【令和8年度】保育の公定価格・基準等見直し案をわかりやすく解説

令和8年度(2026年度)に向けて、保育の公定価格や基準等の大規模な見直しが進められています。この見直しは、少子化や人口減少が進む中で、保育政策を「量の拡大」から「質の向上」へと転換する重要な施策です。人件費の引き上げや新たな加算の創設、一方で要件を満たさない場合の減算強化など、園経営に大きな影響を与える内容が含まれています。本記事では、園長や経営者の皆様が押さえておくべきポイントを、わかりやすく体系的に解説します。
目次
令和8年度公定価格見直しの目的と期待される影響
令和8年度の公定価格見直しは、保育政策の大きな転換点となる改革です。ここでは、見直しの背景から具体的な影響まで、全体像を把握していきましょう。
見直しの背景と政策的狙い
これまでの保育政策は、待機児童の解消を最優先課題として「量の拡大」に重点を置いてきました。保育施設の整備や定員拡大が急速に進められた結果、多くの地域で待機児童問題は改善傾向にあります。

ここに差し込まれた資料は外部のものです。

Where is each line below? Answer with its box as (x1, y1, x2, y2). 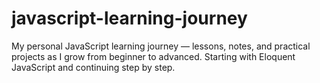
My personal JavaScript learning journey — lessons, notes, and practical (11, 40, 311, 52)
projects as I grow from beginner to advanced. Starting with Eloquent (11, 50, 296, 62)
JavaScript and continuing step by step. (11, 61, 176, 73)
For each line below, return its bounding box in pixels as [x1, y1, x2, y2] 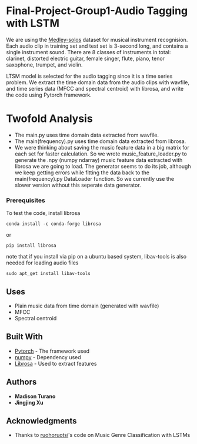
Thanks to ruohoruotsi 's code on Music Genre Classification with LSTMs [14, 432, 191, 439]
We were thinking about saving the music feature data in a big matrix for [14, 144, 190, 151]
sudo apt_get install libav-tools [6, 271, 91, 277]
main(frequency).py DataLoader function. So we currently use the [14, 175, 175, 182]
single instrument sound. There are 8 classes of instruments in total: [6, 48, 171, 55]
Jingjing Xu [14, 399, 44, 406]
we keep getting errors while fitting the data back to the [14, 169, 150, 176]
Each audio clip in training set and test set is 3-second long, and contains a [6, 42, 188, 49]
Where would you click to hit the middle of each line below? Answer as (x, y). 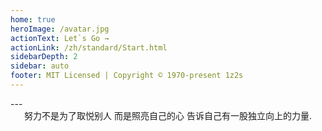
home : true (33, 19)
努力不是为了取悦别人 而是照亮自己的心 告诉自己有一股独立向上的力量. (168, 115)
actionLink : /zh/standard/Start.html (89, 47)
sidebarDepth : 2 (44, 57)
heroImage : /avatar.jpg (60, 29)
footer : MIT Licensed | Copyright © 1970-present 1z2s (127, 76)
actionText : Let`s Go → (60, 38)
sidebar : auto (40, 66)
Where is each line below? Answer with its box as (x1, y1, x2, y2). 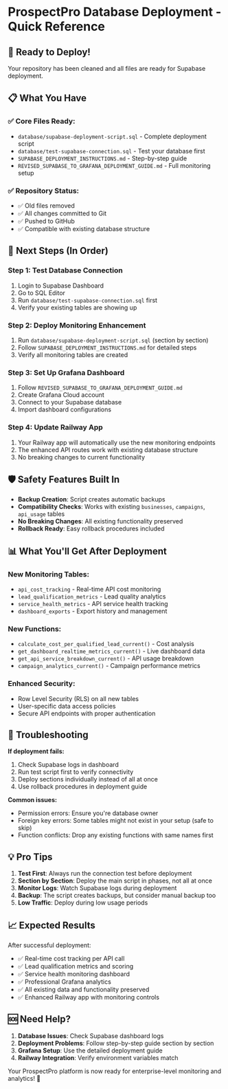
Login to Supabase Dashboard (17, 281, 104, 290)
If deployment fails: (8, 747, 65, 755)
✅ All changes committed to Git (17, 209, 107, 217)
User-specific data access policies (17, 702, 116, 710)
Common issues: (8, 796, 58, 804)
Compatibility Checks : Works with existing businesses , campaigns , (17, 503, 205, 511)
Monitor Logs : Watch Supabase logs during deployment (17, 884, 177, 892)
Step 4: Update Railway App (8, 422, 104, 432)
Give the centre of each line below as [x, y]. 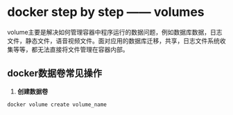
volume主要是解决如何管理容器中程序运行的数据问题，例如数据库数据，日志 [115, 32]
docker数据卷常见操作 [55, 73]
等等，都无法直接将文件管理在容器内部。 [71, 49]
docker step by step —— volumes [106, 12]
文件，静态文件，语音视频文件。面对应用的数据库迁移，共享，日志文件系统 [113, 41]
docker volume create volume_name [57, 105]
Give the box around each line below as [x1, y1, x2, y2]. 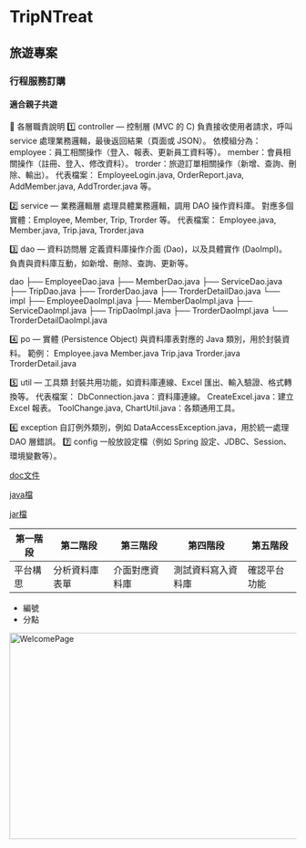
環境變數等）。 [9, 450, 62, 461]
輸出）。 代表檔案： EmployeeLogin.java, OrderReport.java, [25, 169, 244, 180]
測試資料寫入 [173, 564, 229, 576]
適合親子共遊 [9, 98, 57, 110]
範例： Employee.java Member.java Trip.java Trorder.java [26, 347, 240, 358]
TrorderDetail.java [9, 357, 77, 368]
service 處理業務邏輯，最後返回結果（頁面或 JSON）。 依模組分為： [9, 135, 261, 146]
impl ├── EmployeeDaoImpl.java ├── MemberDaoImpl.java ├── [9, 295, 253, 306]

しかし、人口減少局面に入った現在、政策の方向性を見直す必要性が高まっています。令和8年度からは「地域ニーズに対応した質の高い保育の確保」「全ての子ども・家庭への支援推進」「人材確保とテクノロジー活用による業務改善」の3本柱へと政策が転換されます。

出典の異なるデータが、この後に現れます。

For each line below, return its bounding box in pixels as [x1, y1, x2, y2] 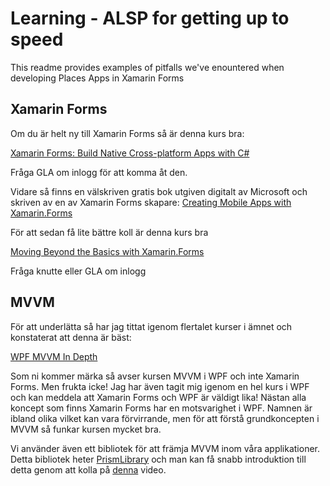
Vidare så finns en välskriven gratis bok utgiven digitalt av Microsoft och [10, 185, 308, 197]
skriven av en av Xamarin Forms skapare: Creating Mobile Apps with [10, 196, 292, 208]
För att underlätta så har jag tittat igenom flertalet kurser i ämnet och [10, 320, 293, 332]
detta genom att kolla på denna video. [10, 463, 167, 476]
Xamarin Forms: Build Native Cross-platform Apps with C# [10, 147, 250, 159]
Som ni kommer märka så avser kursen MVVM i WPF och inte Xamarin [10, 370, 300, 382]
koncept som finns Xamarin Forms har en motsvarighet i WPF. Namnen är [10, 402, 313, 414]
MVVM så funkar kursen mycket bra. [10, 423, 162, 435]
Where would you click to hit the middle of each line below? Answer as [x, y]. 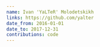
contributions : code [33, 35]
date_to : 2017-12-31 [33, 29]
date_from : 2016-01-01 [35, 23]
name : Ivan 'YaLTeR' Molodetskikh [50, 12]
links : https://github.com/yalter [50, 18]
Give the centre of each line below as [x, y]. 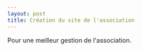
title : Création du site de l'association [71, 20]
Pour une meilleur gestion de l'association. [70, 40]
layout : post [27, 14]
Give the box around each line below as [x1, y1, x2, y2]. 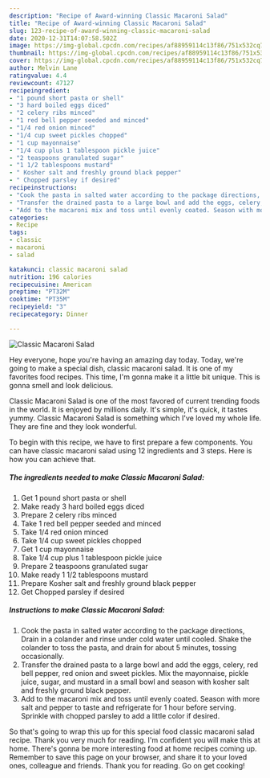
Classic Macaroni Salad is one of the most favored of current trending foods [9, 395, 260, 406]
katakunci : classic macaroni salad [9, 265, 128, 273]
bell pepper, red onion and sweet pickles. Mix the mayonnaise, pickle [20, 668, 249, 678]
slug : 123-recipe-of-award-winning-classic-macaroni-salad [9, 27, 211, 35]
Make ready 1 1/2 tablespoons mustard [20, 570, 149, 579]
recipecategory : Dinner [9, 310, 89, 318]
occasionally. [20, 651, 65, 661]
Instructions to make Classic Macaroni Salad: [9, 605, 165, 615]
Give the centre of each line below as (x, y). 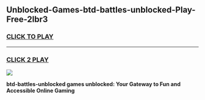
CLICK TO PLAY (30, 37)
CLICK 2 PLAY (27, 59)
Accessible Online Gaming (41, 90)
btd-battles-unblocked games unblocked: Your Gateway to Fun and (94, 84)
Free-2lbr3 (27, 20)
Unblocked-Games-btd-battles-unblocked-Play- (101, 10)
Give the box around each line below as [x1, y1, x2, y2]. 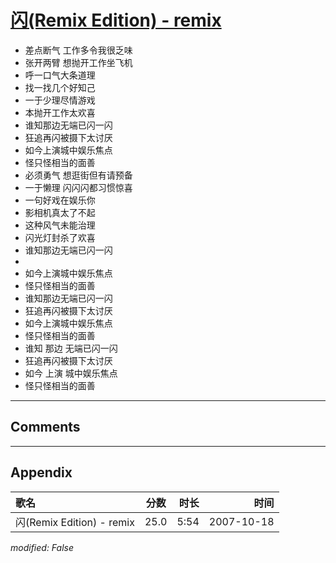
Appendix [10, 464, 73, 481]
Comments [10, 419, 81, 436]
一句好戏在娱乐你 [24, 194, 96, 206]
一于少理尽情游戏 [24, 94, 96, 106]
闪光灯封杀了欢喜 [24, 231, 96, 243]
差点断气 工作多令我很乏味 [24, 44, 133, 56]
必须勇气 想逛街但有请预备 [24, 169, 133, 181]
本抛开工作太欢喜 [24, 106, 96, 118]

3本柱の一つである「質の向上」を具体化する施策として、新たに「チーム保育推進加算(仮称)」の創設が検討されています。これは、保育士一人に責任を負わせる従来の体制から、短時間職員や周辺業務を担う支援員と連携し、組織全体で子どもを見守る「チーム体制」を評価するものです。

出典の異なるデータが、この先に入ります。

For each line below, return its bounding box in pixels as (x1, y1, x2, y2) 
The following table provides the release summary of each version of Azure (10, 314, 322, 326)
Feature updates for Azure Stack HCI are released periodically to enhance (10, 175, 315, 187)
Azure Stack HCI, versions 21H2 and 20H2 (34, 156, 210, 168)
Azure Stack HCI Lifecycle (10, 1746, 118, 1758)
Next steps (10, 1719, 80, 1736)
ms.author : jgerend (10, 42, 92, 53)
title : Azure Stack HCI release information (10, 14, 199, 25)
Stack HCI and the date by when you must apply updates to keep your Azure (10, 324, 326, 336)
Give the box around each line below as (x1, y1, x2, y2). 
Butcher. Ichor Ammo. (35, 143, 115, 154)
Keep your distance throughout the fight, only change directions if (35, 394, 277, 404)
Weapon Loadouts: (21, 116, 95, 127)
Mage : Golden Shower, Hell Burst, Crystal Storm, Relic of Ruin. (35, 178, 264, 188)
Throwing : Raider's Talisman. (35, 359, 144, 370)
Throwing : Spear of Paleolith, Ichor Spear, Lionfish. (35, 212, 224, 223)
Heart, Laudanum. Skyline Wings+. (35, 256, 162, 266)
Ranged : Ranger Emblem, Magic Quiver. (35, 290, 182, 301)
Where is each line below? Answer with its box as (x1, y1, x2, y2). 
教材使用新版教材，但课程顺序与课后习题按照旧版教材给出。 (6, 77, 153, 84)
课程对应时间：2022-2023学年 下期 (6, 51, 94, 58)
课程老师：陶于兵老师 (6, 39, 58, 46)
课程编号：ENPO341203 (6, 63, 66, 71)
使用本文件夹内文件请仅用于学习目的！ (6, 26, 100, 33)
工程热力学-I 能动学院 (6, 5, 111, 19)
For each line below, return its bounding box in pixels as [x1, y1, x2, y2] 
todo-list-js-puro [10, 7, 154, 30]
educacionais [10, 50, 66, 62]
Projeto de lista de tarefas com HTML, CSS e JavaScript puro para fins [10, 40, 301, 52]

このチーム保育を形骸化させず、実効性のあるものにするためには、職種を越えた円滑な情報共有が欠かせません。「誰が、いつ、どのような気づきを得たか」をリアルタイムで記録・共有できるICT環境を整えることは、現場の負担を減らしながら、国が求める「質の高い保育」を実現するための強力な武器になると考えます。
子ども・子育て支援制度との整合性
今回の見直しは、子ども・子育て支援制度全体の改革と連動して進められています。こども家庭庁が司令塔となり、保育・幼児教育の質向上と子育て支援の充実を一体的に推進する方針です。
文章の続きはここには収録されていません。